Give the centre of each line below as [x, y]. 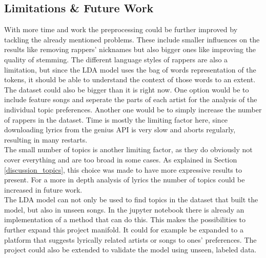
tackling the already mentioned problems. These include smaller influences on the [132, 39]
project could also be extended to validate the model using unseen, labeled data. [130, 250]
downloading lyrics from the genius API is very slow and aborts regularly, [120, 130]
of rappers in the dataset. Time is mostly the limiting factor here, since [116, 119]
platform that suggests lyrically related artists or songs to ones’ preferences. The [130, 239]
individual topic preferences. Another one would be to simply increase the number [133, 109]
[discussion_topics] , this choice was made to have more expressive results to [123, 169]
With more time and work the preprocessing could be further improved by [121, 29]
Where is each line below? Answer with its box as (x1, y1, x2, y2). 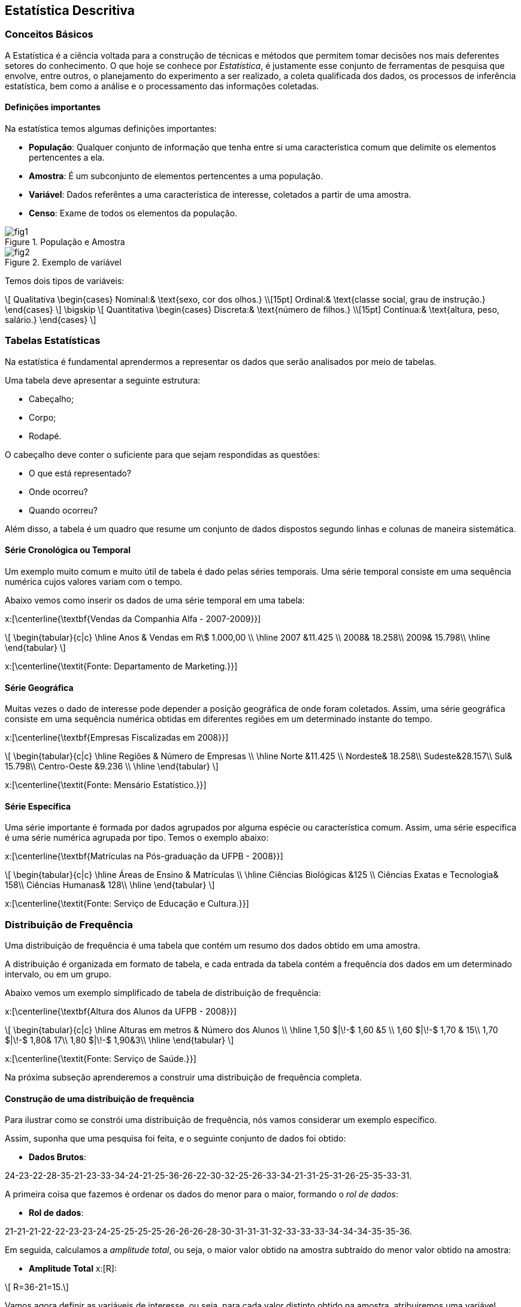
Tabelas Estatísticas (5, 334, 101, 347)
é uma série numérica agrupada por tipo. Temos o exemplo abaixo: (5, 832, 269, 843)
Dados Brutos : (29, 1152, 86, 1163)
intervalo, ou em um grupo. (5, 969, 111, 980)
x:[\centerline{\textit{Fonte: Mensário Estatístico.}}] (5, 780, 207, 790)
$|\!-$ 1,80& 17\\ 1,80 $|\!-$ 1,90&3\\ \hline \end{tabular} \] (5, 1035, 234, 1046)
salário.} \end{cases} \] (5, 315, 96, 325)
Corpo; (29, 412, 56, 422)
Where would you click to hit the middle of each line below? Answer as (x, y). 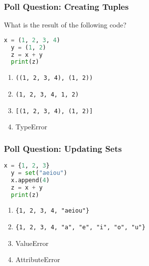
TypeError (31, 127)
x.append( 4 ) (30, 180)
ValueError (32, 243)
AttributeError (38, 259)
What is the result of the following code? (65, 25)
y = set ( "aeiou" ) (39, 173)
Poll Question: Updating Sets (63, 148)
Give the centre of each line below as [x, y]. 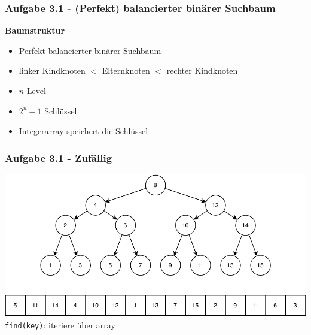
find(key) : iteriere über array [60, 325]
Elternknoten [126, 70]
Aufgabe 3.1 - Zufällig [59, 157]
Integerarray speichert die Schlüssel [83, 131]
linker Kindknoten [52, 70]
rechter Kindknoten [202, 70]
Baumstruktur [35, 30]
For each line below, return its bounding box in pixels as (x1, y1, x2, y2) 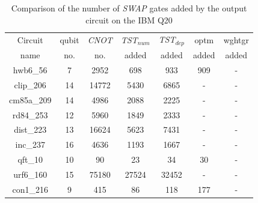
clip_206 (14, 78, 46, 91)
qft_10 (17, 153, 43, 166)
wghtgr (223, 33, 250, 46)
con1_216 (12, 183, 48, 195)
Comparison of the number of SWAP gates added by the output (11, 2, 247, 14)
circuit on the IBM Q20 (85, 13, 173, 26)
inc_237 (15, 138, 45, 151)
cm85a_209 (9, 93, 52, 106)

—————

Instructions to follow
Restate it all word for word: every record, no pictures.

Response to the task
Give the centre of each line below as [x, y]. 
tackling the already mentioned problems. These include smaller influences on the [132, 39]
project could also be extended to validate the model using unseen, labeled data. [130, 250]
downloading lyrics from the genius API is very slow and aborts regularly, [120, 130]
of rappers in the dataset. Time is mostly the limiting factor here, since [116, 119]
platform that suggests lyrically related artists or songs to ones’ preferences. The [130, 239]
individual topic preferences. Another one would be to simply increase the number [133, 109]
[discussion_topics] , this choice was made to have more expressive results to [123, 169]
With more time and work the preprocessing could be further improved by [121, 29]
Where is each line below? Answer with its box as (x1, y1, x2, y2). 
Tabelas Estatísticas (5, 334, 101, 347)
é uma série numérica agrupada por tipo. Temos o exemplo abaixo: (5, 832, 269, 843)
Dados Brutos : (29, 1152, 86, 1163)
intervalo, ou em um grupo. (5, 969, 111, 980)
x:[\centerline{\textit{Fonte: Mensário Estatístico.}}] (5, 780, 207, 790)
$|\!-$ 1,80& 17\\ 1,80 $|\!-$ 1,90&3\\ \hline \end{tabular} \] (5, 1035, 234, 1046)
salário.} \end{cases} \] (5, 315, 96, 325)
Corpo; (29, 412, 56, 422)
Where would you click to hit the middle of each line below? Answer as (x, y). 
TypeError (31, 127)
x.append( 4 ) (30, 180)
ValueError (32, 243)
AttributeError (38, 259)
What is the result of the following code? (65, 25)
y = set ( "aeiou" ) (39, 173)
Poll Question: Updating Sets (63, 148)
Give the centre of each line below as [x, y]. 
find(key) : iteriere über array [60, 325]
Elternknoten [126, 70]
Aufgabe 3.1 - Zufällig [59, 157]
Integerarray speichert die Schlüssel [83, 131]
linker Kindknoten [52, 70]
rechter Kindknoten [202, 70]
Baumstruktur [35, 30]
For each line below, return its bounding box in pixels as (x1, y1, x2, y2) 
clip_206 (14, 78, 46, 91)
qft_10 (17, 153, 43, 166)
wghtgr (223, 33, 250, 46)
con1_216 (12, 183, 48, 195)
Comparison of the number of SWAP gates added by the output (11, 2, 247, 14)
circuit on the IBM Q20 (85, 13, 173, 26)
inc_237 (15, 138, 45, 151)
cm85a_209 (9, 93, 52, 106)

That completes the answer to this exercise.